Records for this exercise -

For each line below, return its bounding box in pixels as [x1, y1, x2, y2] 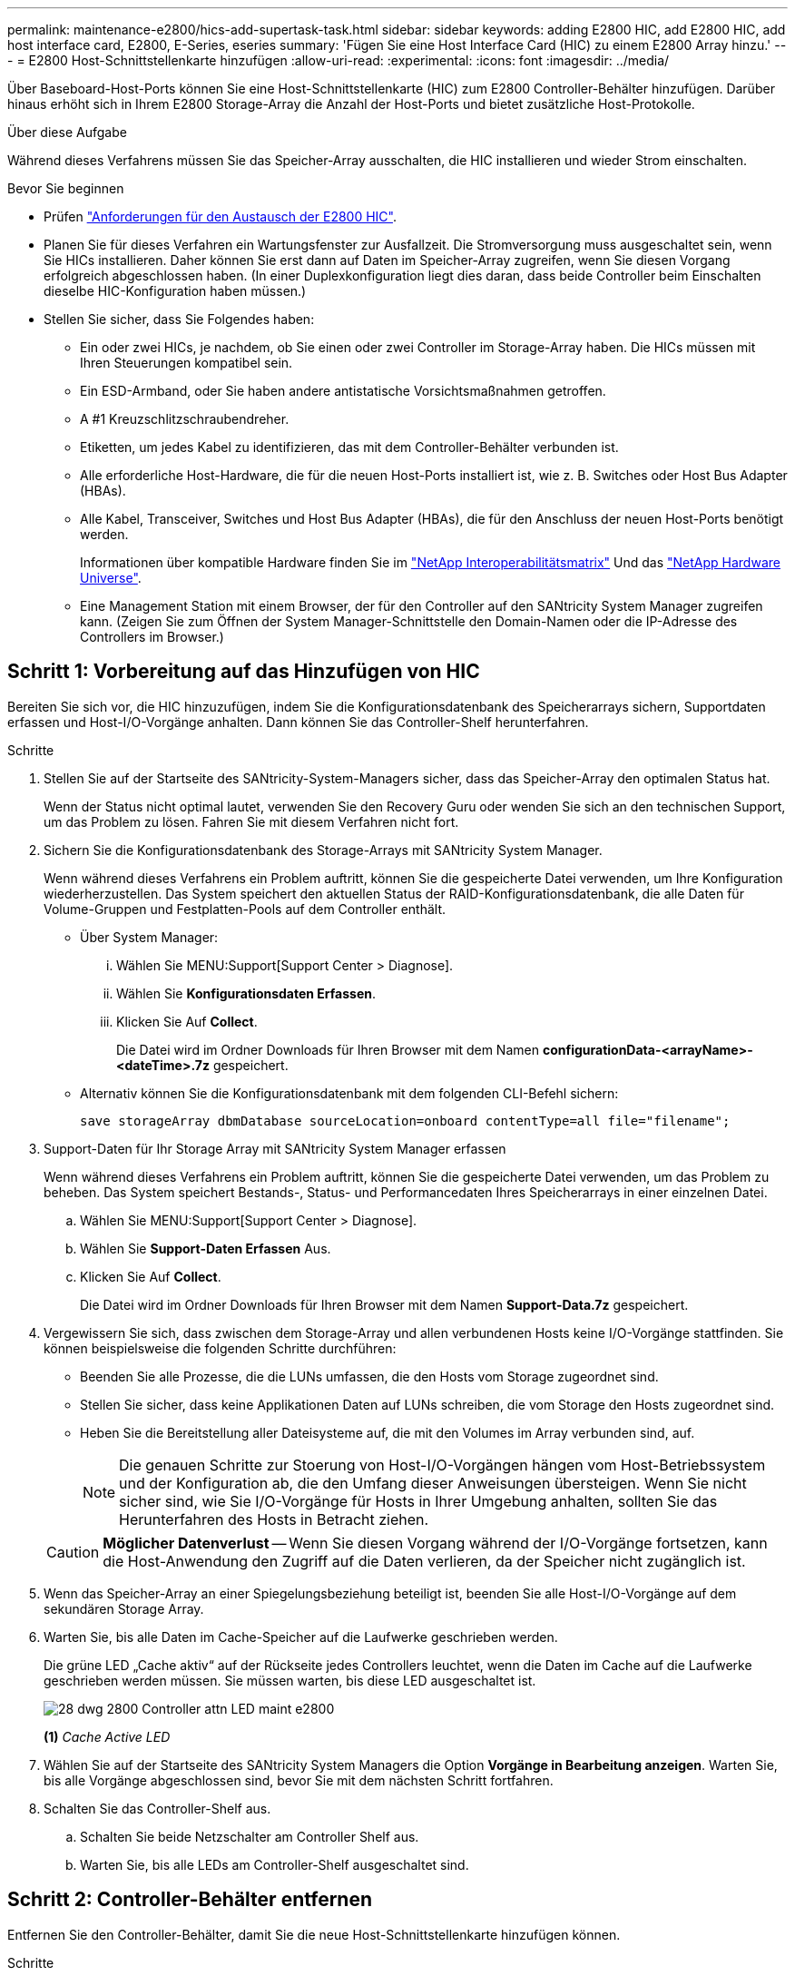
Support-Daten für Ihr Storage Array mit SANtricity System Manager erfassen [44, 1140, 506, 1156]
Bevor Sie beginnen [7, 181, 124, 196]
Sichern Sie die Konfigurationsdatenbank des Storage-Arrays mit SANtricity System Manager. [44, 841, 603, 858]
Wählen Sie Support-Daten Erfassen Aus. [80, 1240, 331, 1256]
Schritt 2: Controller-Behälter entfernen [7, 1888, 373, 1912]
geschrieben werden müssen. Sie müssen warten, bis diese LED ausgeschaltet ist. [44, 1672, 536, 1688]
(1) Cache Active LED [44, 1728, 171, 1745]
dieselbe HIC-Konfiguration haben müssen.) [44, 283, 307, 299]
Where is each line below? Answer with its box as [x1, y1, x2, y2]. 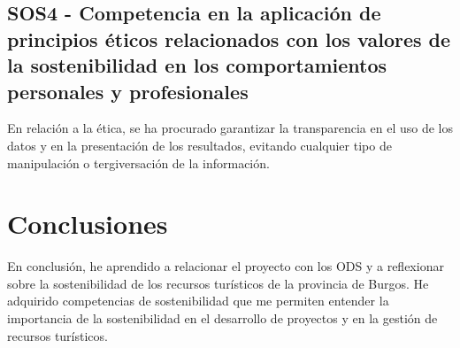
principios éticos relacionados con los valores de [7, 25, 451, 52]
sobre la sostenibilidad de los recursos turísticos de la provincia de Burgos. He [7, 274, 429, 292]
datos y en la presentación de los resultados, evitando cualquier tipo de [7, 135, 392, 154]
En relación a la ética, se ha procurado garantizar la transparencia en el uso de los [7, 119, 453, 137]
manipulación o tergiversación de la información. [7, 153, 270, 172]
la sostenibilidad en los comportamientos [7, 51, 387, 79]
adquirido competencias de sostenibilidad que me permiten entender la [7, 291, 389, 310]
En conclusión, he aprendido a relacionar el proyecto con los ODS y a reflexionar [7, 257, 444, 275]
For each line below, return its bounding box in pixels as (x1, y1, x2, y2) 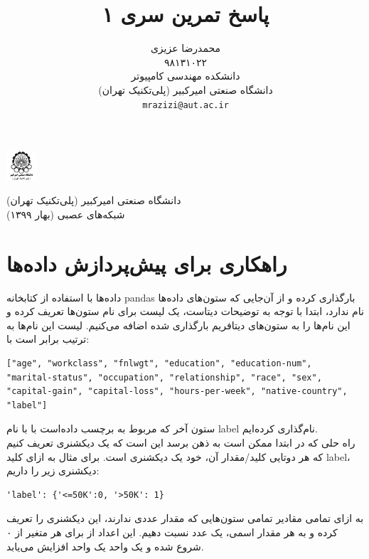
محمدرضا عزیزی (150, 41, 221, 55)
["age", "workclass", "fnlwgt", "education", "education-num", (6, 358, 312, 368)
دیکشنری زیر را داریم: (6, 463, 100, 478)
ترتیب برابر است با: (6, 331, 90, 346)
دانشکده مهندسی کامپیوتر (131, 68, 240, 83)
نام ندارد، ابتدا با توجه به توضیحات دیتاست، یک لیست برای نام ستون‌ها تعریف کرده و (6, 304, 364, 319)
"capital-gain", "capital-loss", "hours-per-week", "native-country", (6, 386, 348, 397)
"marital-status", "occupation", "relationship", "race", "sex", (6, 372, 322, 383)
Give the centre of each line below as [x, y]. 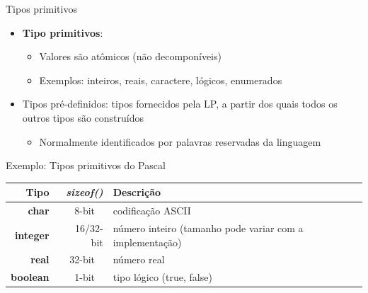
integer [32, 235]
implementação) [147, 242]
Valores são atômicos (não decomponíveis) [130, 56]
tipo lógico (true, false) [162, 277]
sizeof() [85, 192]
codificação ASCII [152, 211]
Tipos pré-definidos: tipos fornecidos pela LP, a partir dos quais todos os [180, 104]
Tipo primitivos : [63, 32]
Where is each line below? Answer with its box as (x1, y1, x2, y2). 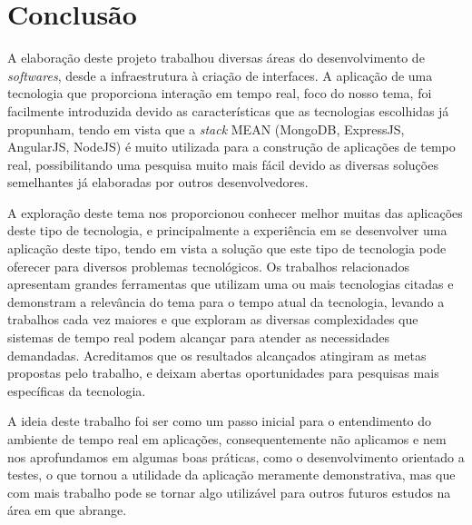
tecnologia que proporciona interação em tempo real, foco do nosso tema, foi (7, 84, 432, 103)
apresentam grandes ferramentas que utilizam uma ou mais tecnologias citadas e (7, 274, 454, 293)
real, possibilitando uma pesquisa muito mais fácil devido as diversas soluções (7, 154, 438, 173)
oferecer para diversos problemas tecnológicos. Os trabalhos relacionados (7, 256, 409, 275)
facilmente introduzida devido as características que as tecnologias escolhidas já (7, 101, 449, 120)
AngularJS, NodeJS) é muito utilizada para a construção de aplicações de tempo (7, 137, 456, 156)
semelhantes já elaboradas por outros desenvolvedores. (7, 173, 309, 192)
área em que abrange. (7, 500, 127, 520)
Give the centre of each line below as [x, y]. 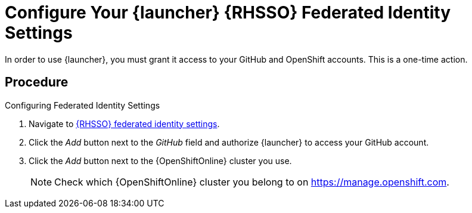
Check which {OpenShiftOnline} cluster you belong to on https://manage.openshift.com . [252, 182]
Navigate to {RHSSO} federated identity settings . [124, 124]
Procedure [37, 82]
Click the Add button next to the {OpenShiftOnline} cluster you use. [160, 160]
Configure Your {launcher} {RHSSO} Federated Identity [228, 13]
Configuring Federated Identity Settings [83, 105]
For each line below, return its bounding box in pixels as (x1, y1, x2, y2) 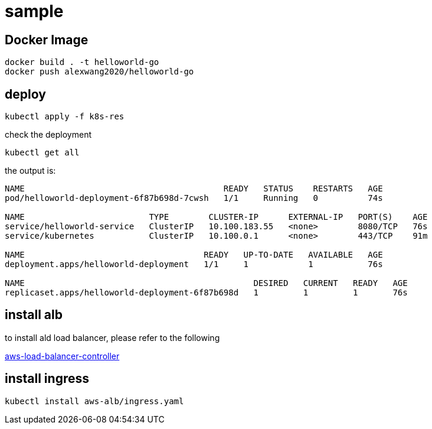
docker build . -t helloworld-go (5, 57, 159, 67)
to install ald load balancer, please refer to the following (5, 332, 220, 343)
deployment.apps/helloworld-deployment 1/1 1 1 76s (5, 259, 383, 269)
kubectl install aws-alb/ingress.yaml (5, 396, 184, 406)
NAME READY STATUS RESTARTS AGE (5, 184, 383, 194)
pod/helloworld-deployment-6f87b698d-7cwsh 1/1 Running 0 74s (5, 193, 383, 203)
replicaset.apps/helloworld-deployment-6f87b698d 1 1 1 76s (5, 288, 408, 298)
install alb (5, 307, 63, 323)
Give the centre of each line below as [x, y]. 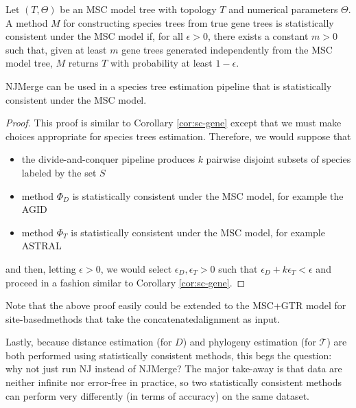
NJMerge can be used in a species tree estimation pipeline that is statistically [169, 86]
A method [27, 22]
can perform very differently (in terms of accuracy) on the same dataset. [157, 395]
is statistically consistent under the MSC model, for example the [208, 195]
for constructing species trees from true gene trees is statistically [199, 22]
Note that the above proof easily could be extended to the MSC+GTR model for [176, 305]
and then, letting [41, 268]
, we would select [136, 268]

Problem - Starting at the line that has "En relación a" in the records above, restate word for word every line until the one that has "la sostenibilidad en", and include that one as well.

Answer area -
En relación a la ética, se ha procurado garantizar la transparencia en el uso de los [7, 119, 453, 137]
manipulación o tergiversación de la información. [7, 153, 270, 172]
la sostenibilidad en los comportamientos [7, 51, 387, 79]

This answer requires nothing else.